#### [Exercise requirements]
Pull out every line below holding the word "Baja".

Study material section start

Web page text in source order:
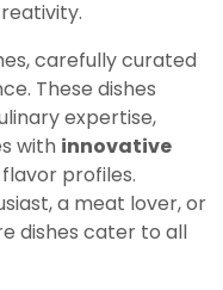
carefully curated
These dishes
expertise,
with innovative
profiles.
a meat lover, or
dishes cater to all
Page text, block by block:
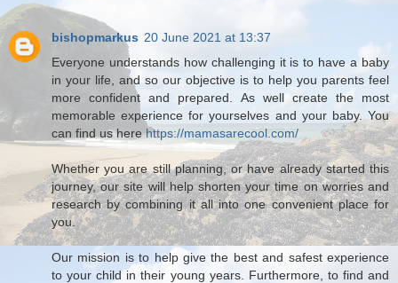
bishopmarkus 20 June 2021 at 13:37
Everyone understands how challenging it is to have a baby
in your life, and so our objective is to help you parents feel
more confident and prepared. As well create the most
memorable experience for yourselves and your baby. You
can find us herehttps://mamasarecool.com/
Whether you are still planning, or have already started this
journey, our site will help shorten your time on worries and
research by combining it all into one convenient place for
you.
Our mission is to help give the best and safest experience
to your child in their young years. Furthermore, to find and
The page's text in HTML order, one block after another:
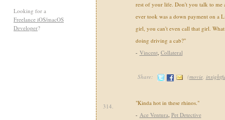
Looking for a
Freelance iOS/macOS
Developer?
rest of your life. Don't you talk to me
ever took was a down payment on a
girl, you can't even call that girl.
doing driving a cab?"
- Vincent, Collateral
Share: (movie,
314.
"Kinda hot in these rhinos."
- Ace Ventura, Pet Detective
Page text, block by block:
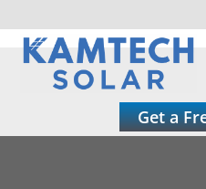
Skip
Get a
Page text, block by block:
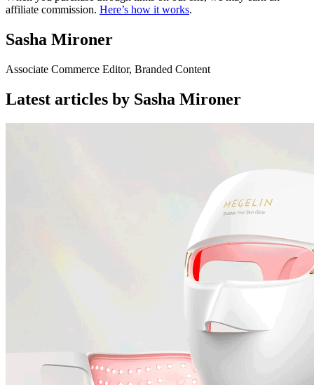
affiliate commission. Here’s how it works.
Sasha Mironer
Associate Commerce Editor, Branded Content
Latest articles by Sasha Mironer
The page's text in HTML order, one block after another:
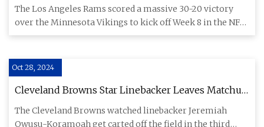
telling reaction, then gives priceless explanation
afterwards - CBSSports.com
The Los Angeles Rams scored a massive 30-20 victory
over the Minnesota Vikings to kick off Week 8 in the NFL,
but a miss
Oct 28, 2024
Cleveland Browns Star Linebacker Leaves Matchup
With Ravens On Cart
The Cleveland Browns watched linebacker Jeremiah
Owusu-Koramoah get carted off the field in the third
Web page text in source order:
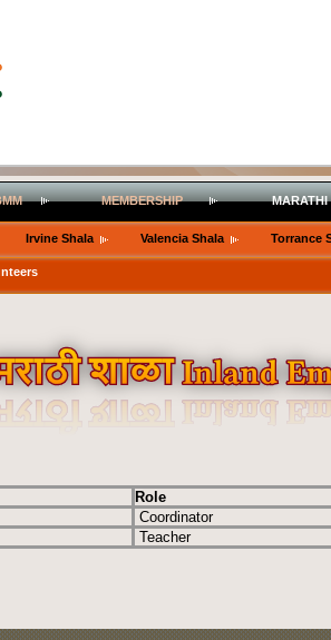
MEMBERSHIP
Irvine Shala Valencia Shala Torrance
Role
Coordinator
Teacher
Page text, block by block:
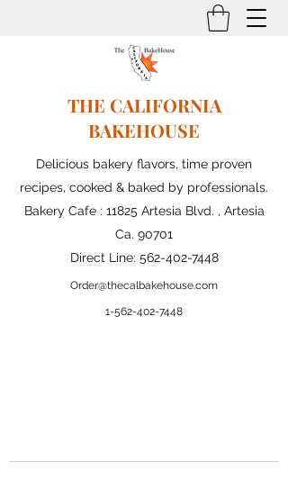
THE CALIFORNIA
BAKEHOUSE
Delicious bakery flavors, time proven
recipes, cooked & baked by professionals.
Bakery Cafe : 11825 Artesia Blvd. , Artesia
Ca. 90701
Direct Line: 562-402-7448
Order@thecalbakehouse.com
1-562-402-7448
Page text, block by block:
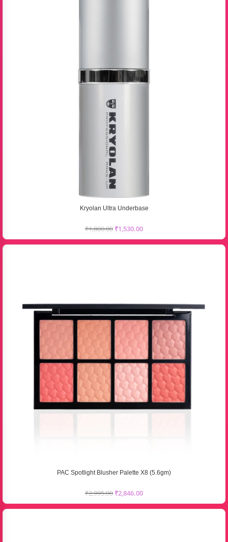
Kryolan Ultra Underbase
₹1,800.00 ₹1,530.00
PAC Spotlight Blusher Palette X8 (5.6gm)
₹2,995.00 ₹2,846.00
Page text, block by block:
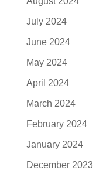
July 2024
June 2024
May 2024
April 2024
March 2024
February 2024
January 2024
December 2023
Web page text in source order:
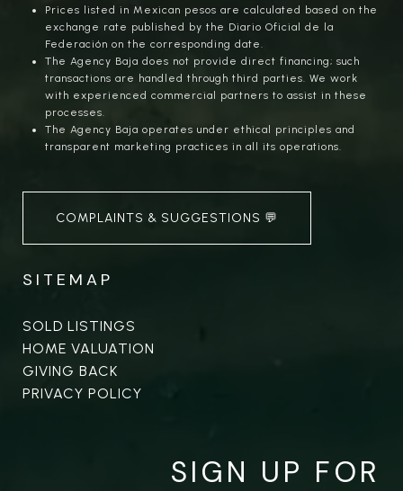
Prices listed in Mexican pesos are calculated based on the
exchange rate published by the Diario Oficial de la
Federación on the corresponding date.
The Agency Baja does not provide direct financing; such
transactions are handled through third parties. We work
with experienced commercial partners to assist in these
processes.
The Agency Baja operates under ethical principles and
transparent marketing practices in all its operations.
COMPLAINTS & SUGGESTIONS 💬
SITEMAP
SOLD LISTINGS
HOME VALUATION
GIVING BACK
PRIVACY POLICY
SIGN UP FOR
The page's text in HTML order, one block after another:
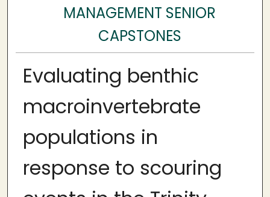
MANAGEMENT SENIOR
CAPSTONES
Evaluating benthic
macroinvertebrate
populations in
response to scouring
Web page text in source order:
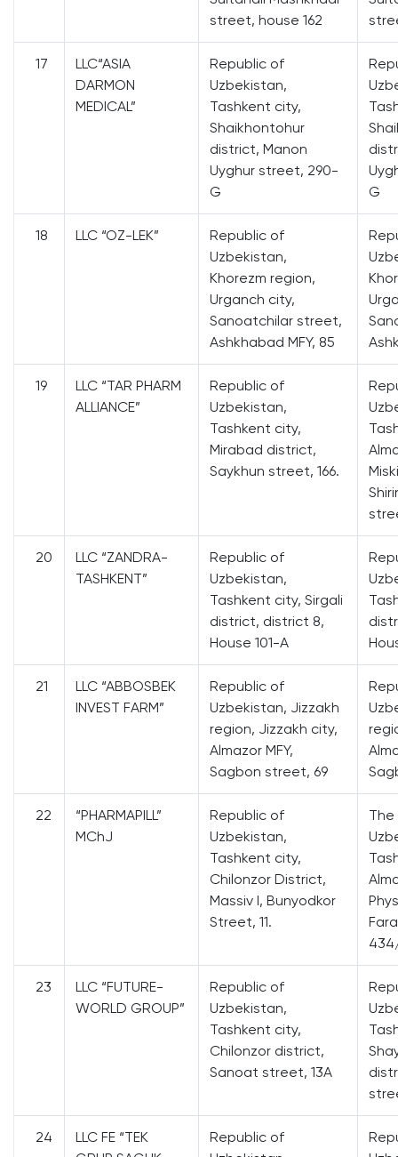
street, house 162
17
LLC“ASIA
DARMON
MEDICAL”
Republic of
Uzbekistan,
Tashkent city,
Shaikhontohur
district, Manon
Uyghur street, 290-
G
G
18 LLC “OZ-LEK”
Republic of
Uzbekistan,
Khorezm region,
Urganch city,
Sanoatchilar street,
Ashkhabad MFY, 85
19
LLC “TAR PHARM
ALLIANCE”
Republic of
Uzbekistan,
Tashkent city,
Mirabad district,
Saykhun street, 166.
20
LLC “ZANDRA-
TASHKENT”
Republic of
Uzbekistan,
Tashkent city, Sirgali
district, district 8,
House 101-A
21
LLC “ABBOSBEK
INVEST FARM”
Republic of
Uzbekistan, Jizzakh
region, Jizzakh city,
Almazor MFY,
Sagbon street, 69
22
“PHARMAPILL”
MChJ
Republic of
Uzbekistan,
Tashkent city,
Chilonzor District,
Massiv I, Bunyodkor
Street, 11.
23
LLC “FUTURE-
WORLD GROUP”
Republic of
Uzbekistan,
Tashkent city,
Chilonzor district,
Sanoat street, 13A
24
LLC FE “TEK
Republic of
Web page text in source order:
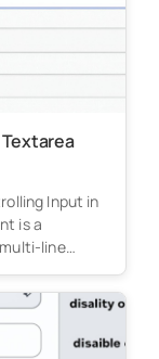
Input in
is a
line
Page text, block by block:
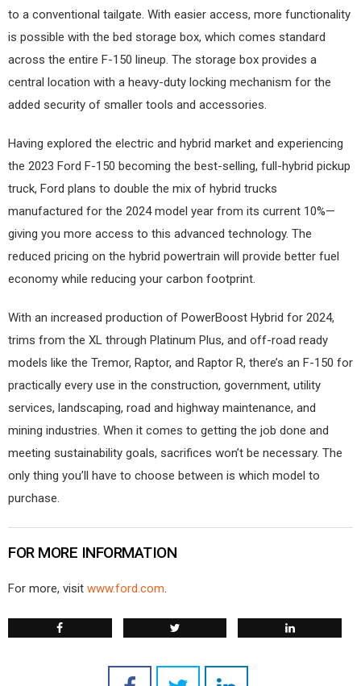
to a conventional tailgate. With easier access, more functionality
is possible with the bed storage box, which comes standard
across the entire F-150 lineup. The storage box provides a
central location with a heavy-duty locking mechanism for the
added security of smaller tools and accessories.
Having explored the electric and hybrid market and experiencing
the 2023 Ford F-150 becoming the best-selling, full-hybrid pickup
truck, Ford plans to double the mix of hybrid trucks
manufactured for the 2024 model year from its current 10%—
giving you more access to this advanced technology. The
reduced pricing on the hybrid powertrain will provide better fuel
economy while reducing your carbon footprint.
With an increased production of PowerBoost Hybrid for 2024,
trims from the XL through Platinum Plus, and off-road ready
models like the Tremor, Raptor, and Raptor R, there’s an F-150 for
practically every use in the construction, government, utility
services, landscaping, road and highway maintenance, and
mining industries. When it comes to getting the job done and
meeting sustainability goals, sacrifices won’t be necessary. The
only thing you’ll have to choose between is which model to
purchase.
FOR MORE INFORMATION
For more, visit www.ford.com.
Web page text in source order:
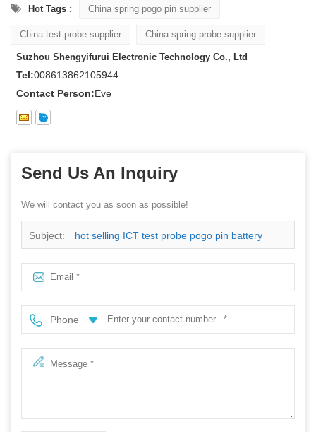
Hot Tags : China spring pogo pin supplier
China test probe supplier China spring probe supplier
Suzhou Shengyifurui Electronic Technology Co., Ltd
Tel:008613862105944
Contact Person:Eve
Send Us An Inquiry
We will contact you as soon as possible!
Subject: hot selling ICT test probe pogo pin battery
connector
Phone

Study material section end

#### [Task response]
The Agency Baja does not provide direct financing; such
The Agency Baja operates under ethical principles and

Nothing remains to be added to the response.